外食 | 異人さんとのグータラな生活

外食

山の中にただずむボロッちい2件の建物。
オットの同僚マイケル(42歳独身)お勧めの
大きな窓から夕日が眺められるロマンティックなレストランと
自家製ビールが飲めるバーである。

すでにイヤな予感はしたものの、とりあえずバーへ。
扉を開けて呆然としてしまった。
バーなんかじゃない、ただの小さな酒屋。
ビールの試飲(有料)ができるという場所はレジの前。オーバーオールを
着たおじさんが立っているレジの前で飲めというのか?
私とオットは速攻180度向きを変え、店を出てレストランへ向かった。

ここでもショックを受けてしまった。
客は私とオットのみ。テーブルの横にある大きな窓にはハエが。。
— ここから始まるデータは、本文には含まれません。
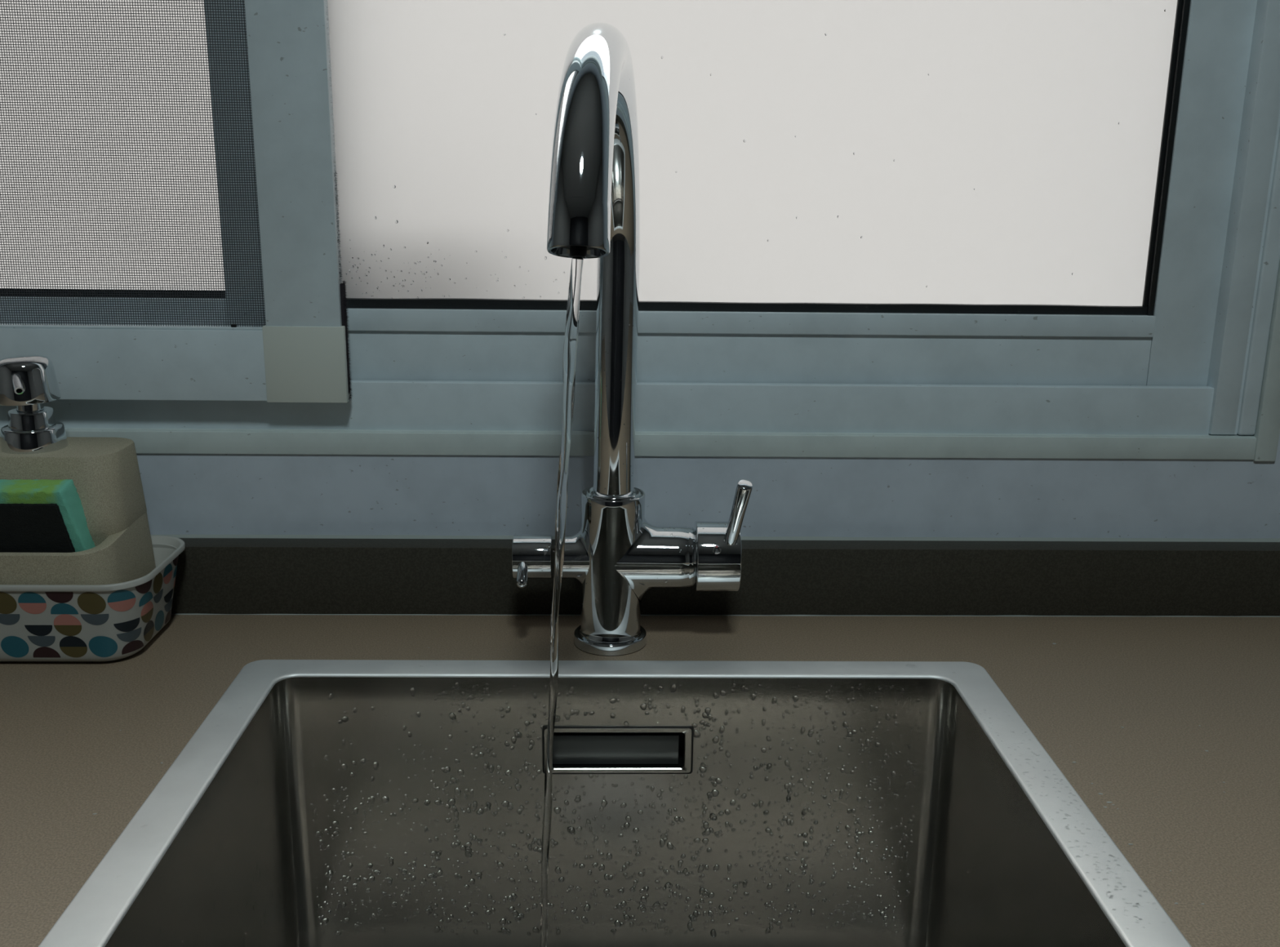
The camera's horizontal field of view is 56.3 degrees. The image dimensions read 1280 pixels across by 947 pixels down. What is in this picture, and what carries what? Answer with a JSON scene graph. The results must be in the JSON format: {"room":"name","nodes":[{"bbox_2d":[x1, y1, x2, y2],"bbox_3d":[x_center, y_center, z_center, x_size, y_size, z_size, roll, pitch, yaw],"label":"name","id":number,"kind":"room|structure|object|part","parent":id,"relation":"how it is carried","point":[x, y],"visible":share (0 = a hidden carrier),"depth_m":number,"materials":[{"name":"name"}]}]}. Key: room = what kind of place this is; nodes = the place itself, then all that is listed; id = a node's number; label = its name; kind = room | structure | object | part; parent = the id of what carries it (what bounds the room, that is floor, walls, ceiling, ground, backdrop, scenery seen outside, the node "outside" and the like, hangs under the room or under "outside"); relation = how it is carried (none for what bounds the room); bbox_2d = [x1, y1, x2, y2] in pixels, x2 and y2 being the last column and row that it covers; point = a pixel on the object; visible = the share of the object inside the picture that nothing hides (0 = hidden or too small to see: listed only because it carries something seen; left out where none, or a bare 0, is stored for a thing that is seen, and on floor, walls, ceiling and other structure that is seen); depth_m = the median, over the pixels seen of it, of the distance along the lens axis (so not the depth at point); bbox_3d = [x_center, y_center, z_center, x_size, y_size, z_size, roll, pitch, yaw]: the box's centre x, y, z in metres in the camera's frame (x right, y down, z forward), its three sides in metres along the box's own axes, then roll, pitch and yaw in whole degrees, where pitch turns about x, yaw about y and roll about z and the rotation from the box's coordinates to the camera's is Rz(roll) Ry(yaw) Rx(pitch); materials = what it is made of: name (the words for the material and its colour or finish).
{"room":"kitchen","nodes":[
{"label":"kitchen","id":0,"kind":"room"},
{"bbox_2d":[136,433,1279,538],"bbox_3d":[0.076,-0.207,0.951,3.700,2.400,0.160,0,14,-1],"label":"wall","id":1,"kind":"structure","parent":0,"point":[184,494],"depth_m":0.93,"materials":[{"name":"grey paint"}]},
{"bbox_2d":[0,614,1279,946],"bbox_3d":[0.083,0.207,0.604,3.700,0.030,0.713,0,14,-1],"label":"countertop","id":2,"kind":"structure","parent":1,"relation":"attached to","point":[65,758],"depth_m":0.76,"materials":[{"name":"brown stone"}]},
{"bbox_2d":[0,535,185,661],"bbox_3d":[-0.495,0.089,0.855,0.318,0.060,0.113,0,14,-1],"label":"tray","id":3,"kind":"object","parent":2,"relation":"on","point":[113,621],"visible":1,"depth_m":0.81,"materials":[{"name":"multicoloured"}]},
{"bbox_2d":[0,354,155,584],"bbox_3d":[-0.453,0.019,0.836,0.198,0.200,0.097,0,14,-1],"label":"soap dispenser","id":4,"kind":"object","parent":3,"relation":"on","point":[104,472],"visible":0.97,"depth_m":0.82,"materials":[{"name":"stone"}]},
{"bbox_2d":[0,479,95,552],"bbox_3d":[-0.431,0.035,0.812,0.118,0.063,0.032,0,14,-1],"label":"sponge","id":5,"kind":"object","parent":4,"relation":"in","point":[42,515],"visible":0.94,"depth_m":0.80,"materials":[{"name":"green plastic"}]},
{"bbox_2d":[38,659,1191,946],"bbox_3d":[-0.011,0.311,0.610,0.510,0.237,0.528,0,14,-1],"label":"sink","id":6,"kind":"object","parent":2,"relation":"in","point":[208,797],"visible":0.88,"depth_m":0.82,"materials":[{"name":"metal"}]},
{"bbox_3d":[-0.017,0.192,0.830,0.088,0.022,0.002,0,14,-1],"label":"overflow plate","id":7,"kind":"part","parent":6,"relation":"part of","materials":[{"name":"silver metal"}]},
{"bbox_3d":[-0.015,0.191,0.824,0.102,0.034,0.002,0,14,-1],"label":"overflow frame","id":8,"kind":"part","parent":6,"relation":"part of","materials":[{"name":"metal"}]},
{"bbox_2d":[511,22,752,656],"bbox_3d":[-0.004,-0.047,0.707,0.164,0.410,0.284,0,14,-1],"label":"faucet","id":9,"kind":"object","parent":2,"relation":"on","point":[593,208],"visible":0.98,"depth_m":0.81,"materials":[{"name":"silver metal"}]},
{"bbox_3d":[-0.082,0.070,0.833,0.008,0.016,0.020,0,14,-1],"label":"pin lever","id":10,"kind":"part","parent":9,"relation":"part of","materials":[{"name":"silver metal"}]},
{"bbox_3d":[-0.076,0.059,0.852,0.027,0.031,0.031,0,14,-1],"label":"knob","id":11,"kind":"part","parent":9,"relation":"part of","materials":[{"name":"silver metal"}]},
{"bbox_2d":[538,249,583,946],"bbox_3d":[-0.043,0.126,0.618,0.029,0.477,0.008,2,14,4],"label":"water stream","id":12,"kind":"object","parent":9,"relation":"attached to","point":[571,339],"visible":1,"depth_m":0.59,"materials":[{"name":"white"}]},
{"bbox_3d":[-0.023,-0.100,0.690,0.031,0.298,0.267,1,14,3],"label":"spout","id":13,"kind":"part","parent":9,"relation":"part of","materials":[{"name":"silver metal"}]},
{"bbox_3d":[0.067,0.028,0.819,0.011,0.054,0.035,-3,15,-15],"label":"lever","id":14,"kind":"part","parent":9,"relation":"part of","materials":[{"name":"silver metal"}]},
{"bbox_2d":[151,534,1279,617],"bbox_3d":[0.075,0.079,0.928,3.700,0.057,0.026,0,14,-1],"label":"upstand","id":15,"kind":"object","parent":2,"relation":"on","point":[216,574],"visible":0.72,"depth_m":0.92,"materials":[{"name":"brown stone"}]},
{"bbox_2d":[0,0,1279,461],"bbox_3d":[-0.271,-0.492,0.818,1.536,0.971,0.078,0,14,-1],"label":"window","id":16,"kind":"structure","parent":1,"relation":"in","point":[1236,415],"depth_m":0.91,"materials":[{"name":"paint"}]},
{"bbox_2d":[0,0,227,325],"bbox_3d":[-0.598,-0.499,0.830,0.758,0.880,0.020,0,14,-1],"label":"window","id":17,"kind":"structure","parent":16,"relation":"attached to","point":[44,131],"depth_m":0.90,"materials":[{"name":"paint"}]},
{"bbox_3d":[-0.626,-0.105,0.930,0.695,0.068,0.020,0,14,-1],"label":"rail","id":18,"kind":"part","parent":17,"relation":"part of","materials":[{"name":"paint"}]},
{"bbox_2d":[0,0,352,402],"bbox_3d":[-0.602,-0.487,0.772,0.785,0.891,0.014,0,14,-1],"label":"screen","id":19,"kind":"object","parent":16,"relation":"attached to","point":[300,353],"visible":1,"depth_m":0.86,"materials":[{"name":"paint"}]},
{"bbox_3d":[-0.611,-0.083,0.876,0.676,0.054,0.012,0,14,-1],"label":"rail","id":20,"kind":"part","parent":19,"relation":"part of","materials":[{"name":"paint"}]},
{"bbox_2d":[203,0,1257,386],"bbox_3d":[0.074,-0.489,0.823,0.762,0.880,0.023,0,14,-1],"label":"window","id":21,"kind":"structure","parent":16,"relation":"attached to","point":[1020,104],"depth_m":0.89,"materials":[{"name":"paint"}]},
{"bbox_3d":[0.042,-0.087,0.927,0.704,0.050,0.020,0,14,-1],"label":"rail","id":22,"kind":"part","parent":21,"relation":"part of","materials":[{"name":"paint"}]},
{"bbox_3d":[0.080,-0.322,0.866,0.633,0.415,0.003,0,14,-1],"label":"pane","id":23,"kind":"part","parent":21,"relation":"part of","materials":[{"name":"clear glass"}]},
{"bbox_3d":[0.489,-0.481,0.813,0.017,0.971,0.017,0,14,-1],"label":"trim","id":24,"kind":"part","parent":16,"relation":"part of","materials":[{"name":"grey metal"}]}
]}
。
ハエが少なくとも5匹は止まってる~!!
注文した料理がテーブルにつくと、そのハエ達は匂いにつられて
私達の席のまわりを飛びまくる。
手でハエを払いながらステーキとマッシュポテトを
急いで食べる私達。窓から夕日なんぞ眺めてるヒマなどない。
一瞬、目をそらした時、1匹のハエが私のマッシュポテトに
とまってしまった。

オットはとっさにそのハエをポテトの中にフォークで埋めたのである!!!

「ギャーッ!!何すんのよ!!」
思わず日本語で叫んでしまった私。

「あ、ごめん。つい、、、」
オットは日本語が分からなくても私が何を言ったかわかったらしい。

白いポテトの中でヒクヒク動くハエの黒い足。
(食事中の方、すみません)
呆然としているうちに次々と料理にとまるハエ達。
鉄の胃を誇る私でもこんな物食べたらお腹壊すに決まってる。
悲しい。。。私のステーキが。。。まだ半分しか食べてないのに。。。

なぜだ?
なぜ、マイケルはあの店をバーと呼ぶのか?
なぜ、彼はここをロマンティックなレストランというのか?
私はなぜ彼が今だに独身かわかったような気がする。